Commission des affaires étrangères, de la défense et des forces armées — Réunion du 18 décembre 2019 à 10h30
Audition de Mme Muriel Domenach ambassadrice auprès de l'organisation du traité de l'atlantique nord

Muriel Domenach, ambassadrice auprès de l'Organisation du Traité de l'Atlantique Nord :

Je ne me suis pas exprimée comme la plus langue de bois des diplomates ! Et j'ai reconnu que les termes employés nous ont valu des moments difficiles... Nous conduisons tout un travail d'influence pour désarmer les préventions sur un agenda caché des Français. Nous faisons valoir l'exemplarité de l'allié français, sur les budgets de défense (la France est l'un des rares alliés à remplir les objectifs fixés), la qualité et réactivité de ses forces (saluée par nos plus proches alliés), et nos engagements opérationnels (y compris pour des actions de haute intensité, et nous payons pour cela un prix élevé). Et nous sommes plusieurs à avoir insisté sur l'importance des messages de confiance et de réassurance multipliés par le Président de la République envers nos alliés orientaux, dont il faut comprendre les enjeux de sécurité : on ne fera pas la défense européenne dans un seul pays ! Le Ministre M. Le Drian a fait un discours très explicite à Prague le 6 décembre, très bien accueilli, sur la compatibilité entre lien transatlantique et solidarité européenne.
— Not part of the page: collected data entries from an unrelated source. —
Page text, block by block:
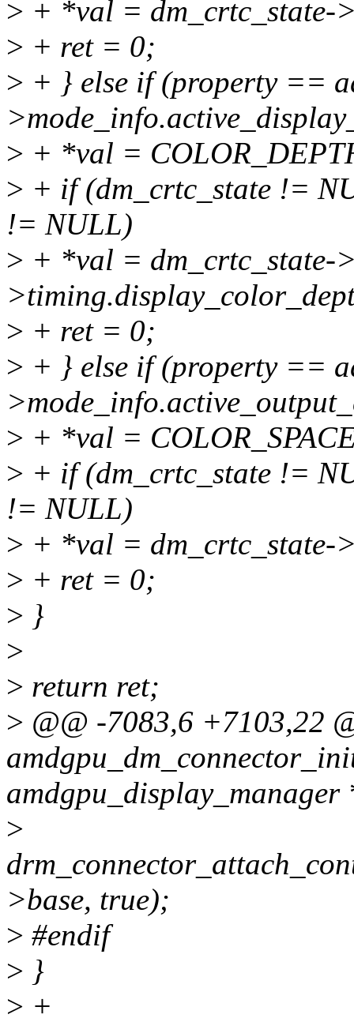
> + *val = dm_crtc_state-
> + ret = 0;
> + } else if (property ==
> + *val =
> + if (dm_crtc_state !=
!= NULL)
> + *val = dm_crtc_state-
> + ret = 0;
> + } else if (property ==
> + *val =
> + if (dm_crtc_state !=
!= NULL)
> + *val = dm_crtc_state-
> + ret = 0;
> }
>
> return ret;
> @@ -7083,6 +7103,22
amdgpu_display_manager
>
>base, true);
> #endif
> }
> +
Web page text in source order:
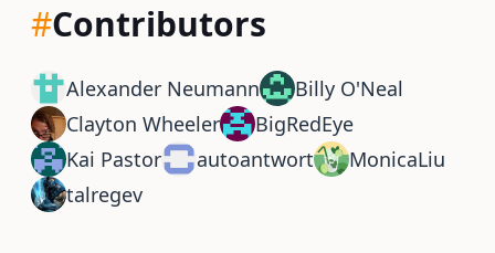
#Contributors
Alexander Neumann
Billy O'Neal
Clayton Wheeler
BigRedEye
Kai Pastor
autoantwort
MonicaLiu
talregev
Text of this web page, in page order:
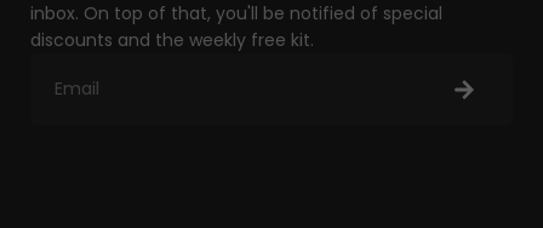
inbox. On top of that, you'll be notified of special
discounts and the weekly free kit.
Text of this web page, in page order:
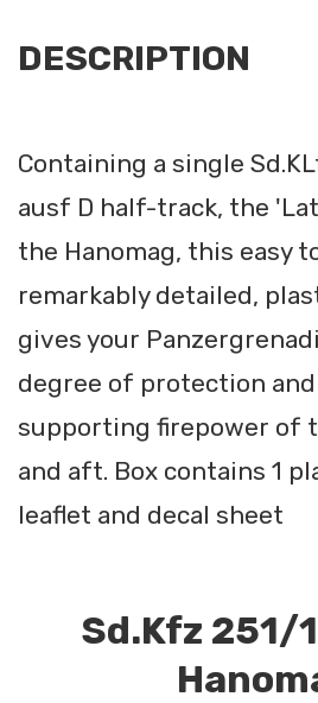
DESCRIPTION
Containing a single
ausf D half-track, the
the Hanomag, this easy
remarkably detailed,
gives your
degree of protection
supporting firepower of
and aft. Box contains 1
leaflet and decal sheet
Sd.Kfz 251/
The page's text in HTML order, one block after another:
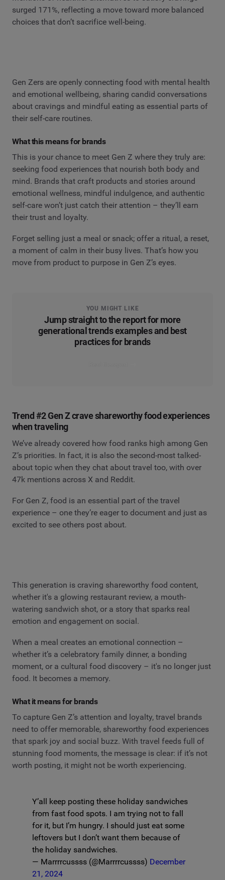
surged 171%, reflecting a move toward more balanced
choices that don’t sacrifice well-being.
Gen Zers are openly connecting food with mental health
and emotional wellbeing, sharing candid conversations
about cravings and mindful eating as essential parts of
their self-care routines.
What this means for brands
This is your chance to meet Gen Z where they truly are:
seeking food experiences that nourish both body and
mind. Brands that craft products and stories around
emotional wellness, mindful indulgence, and authentic
self-care won’t just catch their attention – they’ll earn
their trust and loyalty.
Forget selling just a meal or snack; offer a ritual, a reset,
a moment of calm in their busy lives. That’s how you
move from product to purpose in Gen Z’s eyes.
YOU MIGHT LIKE
Jump straight to the report for more
generational trends examples and best
practices for brands
Trend #2 Gen Z crave shareworthy food experiences
when traveling
We’ve already covered how food ranks high among Gen
Z’s priorities. In fact, it is also the second-most talked-
about topic when they chat about travel too, with over
47k mentions across X and Reddit.
For Gen Z, food is an essential part of the travel
experience – one they’re eager to document and just as
excited to see others post about.
This generation is craving shareworthy food content,
whether it's a glowing restaurant review, a mouth-
watering sandwich shot, or a story that sparks real
emotion and engagement on social.
When a meal creates an emotional connection –
whether it’s a celebratory family dinner, a bonding
moment, or a cultural food discovery – it's no longer just
food. It becomes a memory.
What it means for brands
To capture Gen Z’s attention and loyalty, travel brands
need to offer memorable, shareworthy food experiences
that spark joy and social buzz. With travel feeds full of
stunning food moments, the message is clear: if it’s not
worth posting, it might not be worth experiencing.
Y’all keep posting these holiday sandwiches
from fast food spots. I am trying not to fall
for it, but I’m hungry. I should just eat some
leftovers but I don’t want them because of
the holiday sandwiches.
— Marrrrcussss (@Marrrrcussss) December
21, 2024

Je relaye le message, en étant persuadée que le chemin de la défense européenne passe par l'OTAN, et inversement le renforcement de l'OTAN passe par une Europe de la défense forte. Le renforcement des capacités européennes est dans l'intérêt des États-Unis, et l'OTAN est indispensable à la défense européenne, car elle constitue une garantie fondamentale pour nos alliés. D'ailleurs, les Américains nous incitent à prendre davantage de responsabilités dans la défense de l'Europe.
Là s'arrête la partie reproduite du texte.